The Autorité de la concurrence has fined Cofepp (Poliakov, Label 5, Cruz, Saint James, Old Nick, etc.) for acquiring control of Marie Brizard Wine & Spirits (Marie Brizard, San José, William Peel, etc.) before notifying the Autorité of the transaction and without waiting for its clearance decision.

In the present case, before requesting and obtaining the required clearance, Cofepp exercised a decisive influence on MBWS, in particular by appointing its new CEO, negotiating with its suppliers in place of MBWS's managers, directly participating in the establishment of MBWS's commercial and budgetary policy and intervening in several operational management decisions.

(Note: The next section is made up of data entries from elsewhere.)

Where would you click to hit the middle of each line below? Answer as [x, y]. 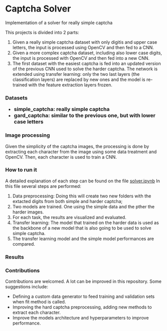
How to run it [21, 170]
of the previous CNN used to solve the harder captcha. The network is [85, 69]
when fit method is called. [39, 302]
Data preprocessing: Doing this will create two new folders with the [82, 196]
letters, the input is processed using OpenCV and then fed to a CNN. [83, 47]
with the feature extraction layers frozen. [70, 85]
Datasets [16, 97]
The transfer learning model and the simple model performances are [83, 239]

Cofepp, which did not contest the practices, benefitted from a settlement procedure. The Autorité handed down a 7 million euros fine.

Cofepp acquired control of MBWS before notifying the Autorité

Cofepp undertook a gradual merger with MBWS starting in June 2015, gradually increasing its equity stake and by becoming, from 2017, its main shareholder. Cofepp had access to sensitive information relating to MBWS's commercial and budgetary policies through its representatives on the Board of Directors. It interfered in MBWS' strategic and operational decisions, even playing a key role in the selection of its new CEO.

This de facto takeover of MBWS occurred even though the merger had not been notified to the Autorité, since it was not until 3 January 2019 that Cofepp filed its plan to acquire sole control of MBWS with the Autorité de la concurrence.

Cofepp pursued its merger with MBWS before the Autorité had made its decision

While Cofepp had gained decisive influence in the management of MBWS prior to the notification, it continued this premature merger between the notification and the Autorité's decision on 28 February 2019[1]. The companies exchanged sensitive information in the context of the search for synergies between the two companies. Cofepp also gave certain instructions to the CEO and the Chairman of the Supervisory Board of MBWS on various projects under consideration.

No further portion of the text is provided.